Un autre argument avancé1 est qu’il n’ya pas d’utilité clinique évidente à classer le jeu pathologique dans la catégorie des toxicomanies, car des méthodes de traitement autres que celles utilisées dans le traitement des troubles liés à l’utilisation de substances peuvent être utiles pour traiter cette affection. Les exemples cités sont les thérapies au lithium et à l'exposition. Cependant, le lithium pourrait probablement réduire le jeu excessif en raison de son efficacité dans le traitement des symptômes bipolaires comorbides plutôt que du jeu pathologique. per se 7. Nous sommes d’accord sur le fait que les thérapies d’exposition peuvent aider à réduire les pulsions de jeu dans le jeu pathologique. Cependant, cette approche thérapeutique a également été utilisée avec succès dans des troubles liés à l'utilisation de substances et est efficace pour réduire les pulsions médicamenteuses ou liées au médicament.8.

Enfin, en matière de prévention, la classification du jeu pathologique peut avoir un impact significatif. Bien que l’apparition et l’évolution des dépendances puissent être profondément influencées par les mesures préventives9, cela n’a pas été démontré pour les troubles du contrôle des impulsions.
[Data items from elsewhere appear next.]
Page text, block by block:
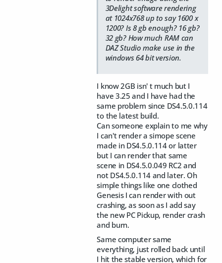
3Delight software rendering
at 1024x768 up to say 1600 x
1200? Is 8 gb enough? 16 gb?
32 gb? How much RAM can
DAZ Studio make use in the
windows 64 bit version.
I know 2GB isn' t much but I
have 3.25 and I have had the
same problem since DS4.5.0.114
to the latest build.
Can someone explain to me why
I can't render a simope scene
made in DS4.5.0.114 or latter
but I can render that same
scene in DS4.5.0.049 RC2 and
not DS4.5.0.114 and later. Oh
simple things like one clothed
Genesis I can render with out
crashing, as soon as I add say
the new PC Pickup, render crash
and burn.
Same computer same
everything, just rolled back until
I hit the stable version, which for
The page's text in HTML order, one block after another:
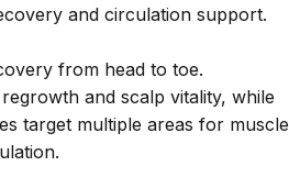
and circulation support.
from head to toe.
and scalp vitality, while
target multiple areas for muscle
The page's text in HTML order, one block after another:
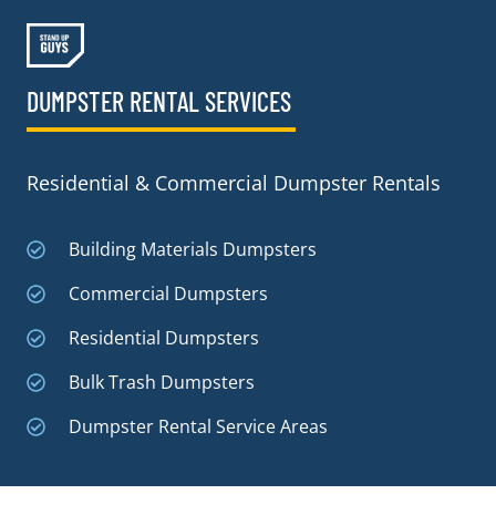
DUMPSTER RENTAL SERVICES
Residential & Commercial Dumpster Rentals
Building Materials Dumpsters
Commercial Dumpsters
Residential Dumpsters
Bulk Trash Dumpsters
Dumpster Rental Service Areas
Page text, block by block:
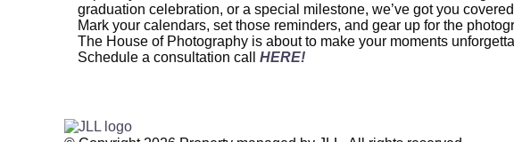
graduation celebration, or a special milestone, we’ve got you
Mark your calendars, set those reminders, and gear up for the
The House of Photography is about to make your moments
Schedule a consultation call HERE!
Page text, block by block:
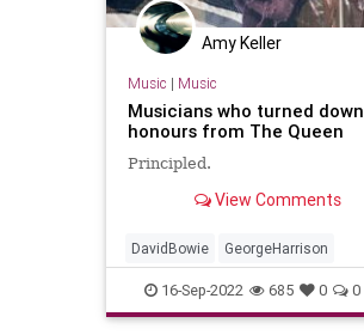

En résumé, les arguments avancés par Grant et al.1 ne sont pas suffisants pour contrer la classification du jeu pathologique en tant que trouble provoquant une dépendance dans DSM-5 et pour justifier une classification différente dans le prochain CIM-11. Au contraire, l'inverse est vrai. Le jeu pathologique peut être mieux compris comme une dépendance «comportementale», dans laquelle l'individu n'est pas accro à une substance chimique valorisante, mais à un comportement qui le valorise.

Karl Mann1, Mira Fauth-Bühler1, Susumu Higuchi2, Marc N. Potenza3, John B. Saunders4 1Département de médecine du comportement addictif et de la toxicomanie, Institut central de santé mentale, Faculté de médecine Mannheim / Université Heidelberg, Mannheim, Allemagne; 2National Hospital Organization Kurihama Medical and Addiction Center, Yokosuka, Kanagawa, Japon; 3Départements de psychiatrie, neurobiologie et centre d'étude de l'enfant et CASAColumbia, École de médecine de l'Université de Yale, New Haven, CT, États-Unis; 4Centre de recherche sur l'abus de substances chez les jeunes, Université du Queensland, Brisbane, Australie; Disciplines de psychiatrie et de médecine de la toxicomanie, Faculté de médecine, Université de Sydney, Sidney, Australie

K. Mann et JB Saunders sont membres du groupe de travail de la CIM-11 sur les troubles liés aux substances et à la dépendance. Les opinions exprimées dans cette lettre ne sont pas représentatives de celles de ce groupe de travail. K. Mann et M. Fauth ‐ Bühler ont également contribué à cet article.